EXERCISE OBJECTIVE: The answer is to be an exact copy of the lines below running from the line with "Drop Python 2.6 support. [77, 110]" down to the line with "distinguish three types", both ends included, and nothing more.

(Data entries)
○ ○ ○ ○ ○ ○ ○

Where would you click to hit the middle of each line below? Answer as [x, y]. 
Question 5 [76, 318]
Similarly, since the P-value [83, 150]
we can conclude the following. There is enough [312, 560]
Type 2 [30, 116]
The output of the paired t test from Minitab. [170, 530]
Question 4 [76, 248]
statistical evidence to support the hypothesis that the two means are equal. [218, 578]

○ ○ ○ ○ ○ ○ ○

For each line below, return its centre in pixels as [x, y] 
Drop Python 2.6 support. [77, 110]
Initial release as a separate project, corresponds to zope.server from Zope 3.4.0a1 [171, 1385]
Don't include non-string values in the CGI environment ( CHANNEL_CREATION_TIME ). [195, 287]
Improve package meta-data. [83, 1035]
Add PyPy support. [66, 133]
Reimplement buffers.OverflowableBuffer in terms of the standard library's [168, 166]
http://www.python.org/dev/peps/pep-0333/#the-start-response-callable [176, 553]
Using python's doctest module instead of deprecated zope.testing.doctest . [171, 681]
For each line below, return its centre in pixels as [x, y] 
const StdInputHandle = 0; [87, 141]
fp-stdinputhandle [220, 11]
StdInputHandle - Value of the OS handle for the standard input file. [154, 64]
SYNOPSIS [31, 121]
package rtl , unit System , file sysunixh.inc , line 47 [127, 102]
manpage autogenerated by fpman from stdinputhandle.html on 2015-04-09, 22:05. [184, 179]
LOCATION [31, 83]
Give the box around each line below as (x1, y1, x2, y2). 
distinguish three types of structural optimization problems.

○ ○ ○ ○ ○ ○ ○

COMPLETED EXERCISE:
Drop Python 2.6 support. [77, 110]
Initial release as a separate project, corresponds to zope.server from Zope 3.4.0a1 [171, 1385]
Don't include non-string values in the CGI environment ( CHANNEL_CREATION_TIME ). [195, 287]
Improve package meta-data. [83, 1035]
Add PyPy support. [66, 133]
Reimplement buffers.OverflowableBuffer in terms of the standard library's [168, 166]
http://www.python.org/dev/peps/pep-0333/#the-start-response-callable [176, 553]
Using python's doctest module instead of deprecated zope.testing.doctest . [171, 681]
For each line below, return its centre in pixels as [x, y] 
const StdInputHandle = 0; [87, 141]
fp-stdinputhandle [220, 11]
StdInputHandle - Value of the OS handle for the standard input file. [154, 64]
SYNOPSIS [31, 121]
package rtl , unit System , file sysunixh.inc , line 47 [127, 102]
manpage autogenerated by fpman from stdinputhandle.html on 2015-04-09, 22:05. [184, 179]
LOCATION [31, 83]
Give the box around each line below as (x1, y1, x2, y2). 
distinguish three types of structural optimization problems.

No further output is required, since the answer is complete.